Interpreting the painting: Le déjeuner des canotiers

Luncheon_of_the_Boating_PartyLe déjeuner des canotiers is a painting by French impressionist Pierre-Auguste Renoir. It has another name in English which is called Luncheon of the Boating Party. 

The painting depicts a group of Renoir’s friends relaxing on a balcony at the Maison Fournaise along the Seine river in Chatou, France.

Aline Charigot, Renoir’s future wife, who was playing a small dog in the front.

Charles Ephrussi, who is a wealthy amateur art historian, collector and the editor of the Gazette des Beaux-Arts, wore a top hap in the background. The younger man to whom Ephrussi appears to be speaking, more casually attired in a brown coat and cap, he may be Jules Laforgue, Ephrussi’s personal secretary and also a poet and critic.

Actress Ellen Andée drunk from a glass in the center of the composition. Seated across from her is Baron Raoul Barbier.

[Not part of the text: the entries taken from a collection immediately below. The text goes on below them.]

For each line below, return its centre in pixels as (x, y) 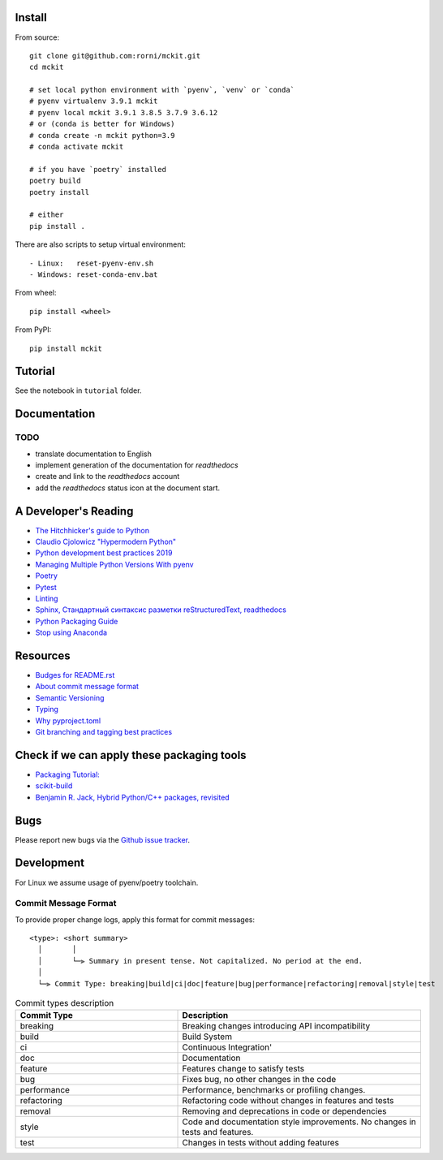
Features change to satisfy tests (243, 1069)
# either (47, 215)
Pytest (46, 587)
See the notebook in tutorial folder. (78, 390)
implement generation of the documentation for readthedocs (137, 465)
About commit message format (87, 687)
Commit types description (65, 1003)
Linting (47, 598)
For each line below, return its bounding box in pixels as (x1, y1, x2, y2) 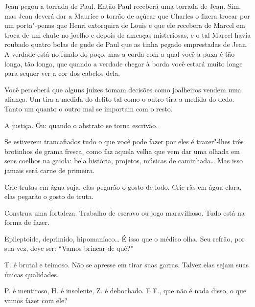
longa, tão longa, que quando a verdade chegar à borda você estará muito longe (4, 58, 243, 68)
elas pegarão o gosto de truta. (4, 191, 93, 201)
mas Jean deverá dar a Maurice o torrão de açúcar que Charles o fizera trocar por (4, 10, 250, 21)
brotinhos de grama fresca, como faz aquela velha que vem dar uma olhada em (4, 146, 240, 156)
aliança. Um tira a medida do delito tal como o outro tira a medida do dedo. (4, 94, 234, 104)
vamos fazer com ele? (4, 295, 68, 305)
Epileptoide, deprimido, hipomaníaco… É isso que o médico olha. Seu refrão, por (4, 233, 245, 243)
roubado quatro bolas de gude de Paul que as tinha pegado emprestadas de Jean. (4, 39, 248, 49)
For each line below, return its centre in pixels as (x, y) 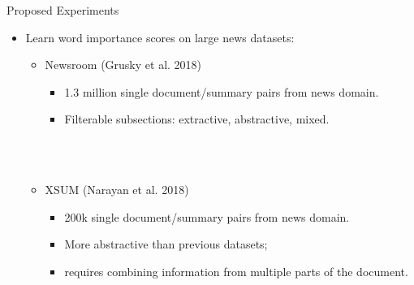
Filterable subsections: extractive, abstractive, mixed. (197, 119)
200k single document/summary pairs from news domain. (207, 216)
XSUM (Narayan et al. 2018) (117, 190)
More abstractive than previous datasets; (166, 244)
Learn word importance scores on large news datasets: (160, 37)
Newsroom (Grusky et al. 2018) (123, 65)
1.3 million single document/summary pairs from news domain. (222, 91)
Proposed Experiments (63, 10)
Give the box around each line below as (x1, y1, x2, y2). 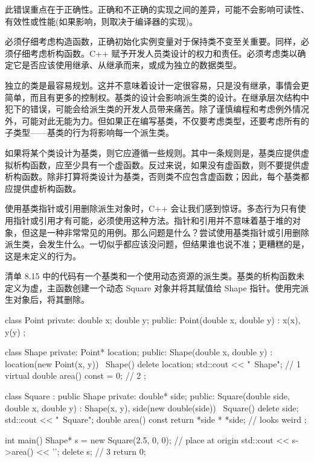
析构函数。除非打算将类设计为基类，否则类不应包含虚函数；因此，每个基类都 (5, 170, 309, 183)
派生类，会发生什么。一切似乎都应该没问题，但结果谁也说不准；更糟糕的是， (5, 238, 309, 250)
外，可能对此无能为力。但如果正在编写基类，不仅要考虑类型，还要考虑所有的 (5, 114, 309, 127)
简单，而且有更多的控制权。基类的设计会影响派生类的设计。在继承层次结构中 (5, 90, 309, 103)
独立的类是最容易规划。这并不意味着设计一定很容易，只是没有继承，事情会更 (5, 78, 309, 91)
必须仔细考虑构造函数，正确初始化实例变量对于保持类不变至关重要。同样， (5, 35, 301, 48)
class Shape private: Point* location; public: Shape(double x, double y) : (5, 346, 273, 358)
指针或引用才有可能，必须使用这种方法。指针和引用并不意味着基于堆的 (13, 214, 292, 226)
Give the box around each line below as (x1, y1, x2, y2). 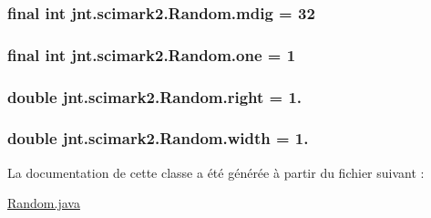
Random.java (7, 193, 80, 213)
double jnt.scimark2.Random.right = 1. (7, 85, 303, 108)
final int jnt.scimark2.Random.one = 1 (7, 43, 296, 66)
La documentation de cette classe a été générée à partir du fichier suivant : (7, 162, 425, 182)
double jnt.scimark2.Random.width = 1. (7, 127, 309, 150)
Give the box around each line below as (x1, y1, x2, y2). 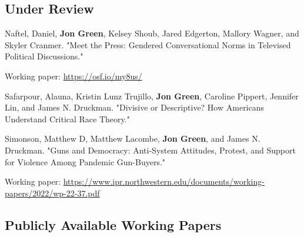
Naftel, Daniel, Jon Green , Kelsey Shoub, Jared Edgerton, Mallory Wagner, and (5, 27, 299, 39)
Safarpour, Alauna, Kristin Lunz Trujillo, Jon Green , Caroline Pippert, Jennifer (5, 89, 299, 102)
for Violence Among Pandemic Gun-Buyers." (5, 155, 166, 168)
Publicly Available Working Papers (5, 215, 222, 233)
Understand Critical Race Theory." (5, 112, 130, 125)
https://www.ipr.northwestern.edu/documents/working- (63, 175, 265, 188)
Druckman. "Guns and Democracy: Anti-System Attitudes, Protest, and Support (5, 143, 296, 156)
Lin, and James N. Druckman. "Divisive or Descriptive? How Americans (5, 101, 265, 114)
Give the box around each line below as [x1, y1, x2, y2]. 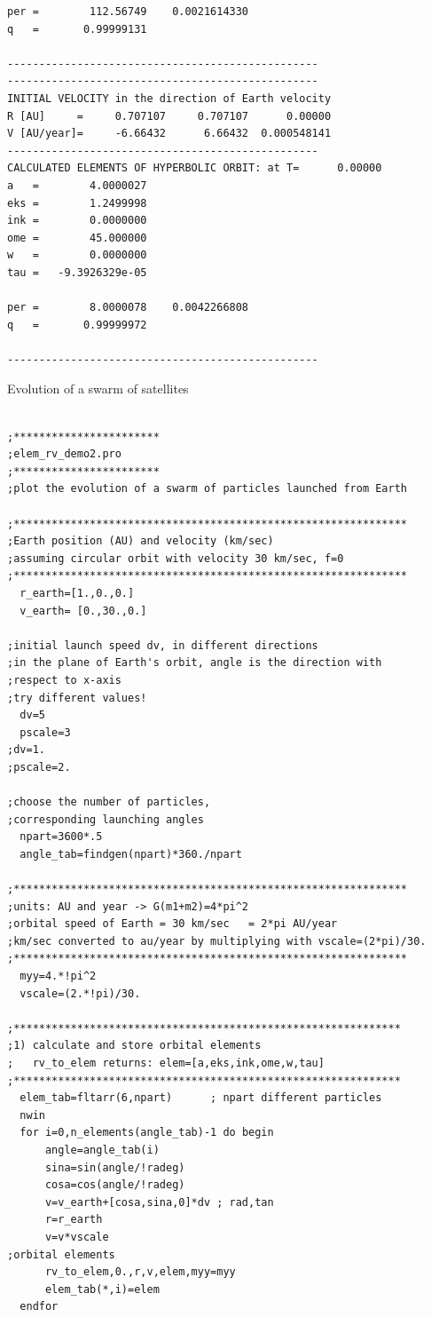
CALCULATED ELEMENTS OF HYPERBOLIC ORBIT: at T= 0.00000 [7, 162, 382, 175]
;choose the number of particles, [7, 796, 211, 809]
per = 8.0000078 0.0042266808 [7, 301, 249, 314]
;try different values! [7, 691, 147, 704]
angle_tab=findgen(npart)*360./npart [20, 847, 242, 861]
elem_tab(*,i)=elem [44, 1282, 160, 1296]
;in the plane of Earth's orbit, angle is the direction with [7, 656, 382, 670]
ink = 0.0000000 [7, 214, 147, 227]
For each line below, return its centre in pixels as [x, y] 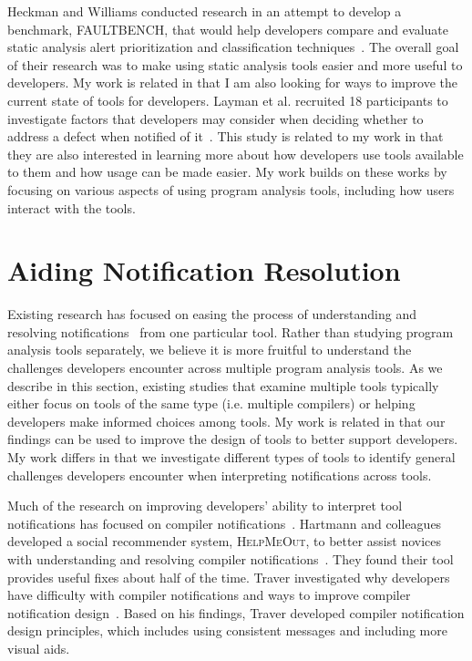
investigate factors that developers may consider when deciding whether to [215, 118]
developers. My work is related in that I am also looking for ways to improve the [232, 83]
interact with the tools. [72, 207]
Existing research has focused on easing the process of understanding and [212, 314]
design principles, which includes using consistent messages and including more [227, 630]
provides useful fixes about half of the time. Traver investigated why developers [229, 577]
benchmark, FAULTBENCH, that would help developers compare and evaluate [228, 29]
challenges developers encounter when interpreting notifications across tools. [220, 475]
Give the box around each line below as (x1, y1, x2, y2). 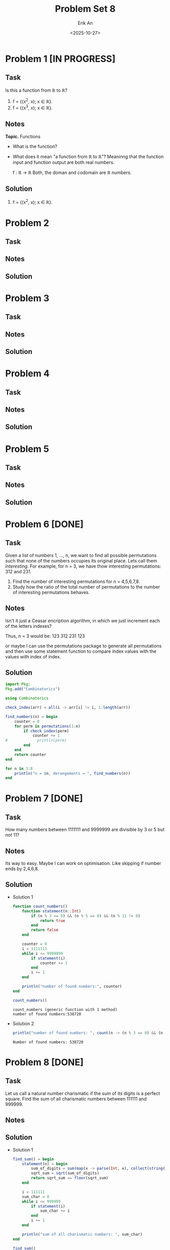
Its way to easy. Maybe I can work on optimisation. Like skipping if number (5, 860, 161, 866)
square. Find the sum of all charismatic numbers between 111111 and (5, 1095, 147, 1102)
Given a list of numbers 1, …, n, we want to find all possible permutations (5, 552, 157, 558)
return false (31, 928, 58, 933)
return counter (14, 752, 47, 757)
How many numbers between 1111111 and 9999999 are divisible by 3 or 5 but (5, 827, 165, 833)
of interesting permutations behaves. (12, 589, 90, 595)
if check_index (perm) (23, 728, 70, 733)
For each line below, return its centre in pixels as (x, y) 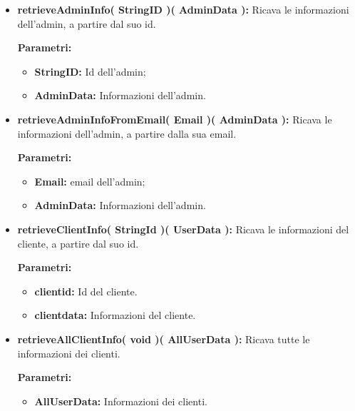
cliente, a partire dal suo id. (78, 243)
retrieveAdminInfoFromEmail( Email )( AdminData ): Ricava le (175, 119)
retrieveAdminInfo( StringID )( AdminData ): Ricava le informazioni (183, 9)
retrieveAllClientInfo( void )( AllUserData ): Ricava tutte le (164, 339)
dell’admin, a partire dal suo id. (87, 23)
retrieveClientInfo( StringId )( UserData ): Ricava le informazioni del (183, 229)
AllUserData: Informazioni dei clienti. (121, 401)
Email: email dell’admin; (90, 181)
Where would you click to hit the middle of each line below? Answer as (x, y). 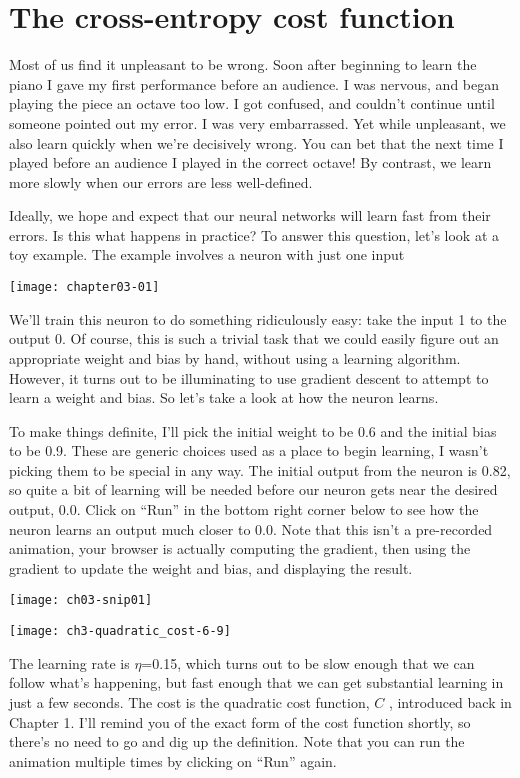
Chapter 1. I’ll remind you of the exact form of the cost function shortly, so (240, 721)
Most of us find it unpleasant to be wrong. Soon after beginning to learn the (243, 64)
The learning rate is (69, 662)
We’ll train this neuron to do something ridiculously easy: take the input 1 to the (258, 318)
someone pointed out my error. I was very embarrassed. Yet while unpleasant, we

Placed within but peripheral to the party are the proprietor’s daughter Louise-Alphonsine Fournaise and her brother, Alphonse Fournaise, Jr., both sporting traditional straw boaters and appearing to the left side of the image. Alphonsine is the smiling woman leaning on the railing; Alphonse, who was responsible for the boat rental, is the leftmost figure.

Also wearing boaters are figures appearing to be Renoir’s close friends Eugéne Pierre Lestringez and Paul Lhote, who is an artist. Renoir depicts them flirting with the actress Jeanne Samary in the upper righthand corner of the painting.

In the right foreground, Gustave Caillebotte wears a white boater’s shirt and flat-topped straw boaters hat as he sits backwards in his chair next to actress Angéle Legault and journalist Adrien Maggiolo. An art patron, painter, and important figure in the impressionist circle, Caillebotte was also an avid boatman and drew on that subject for several works.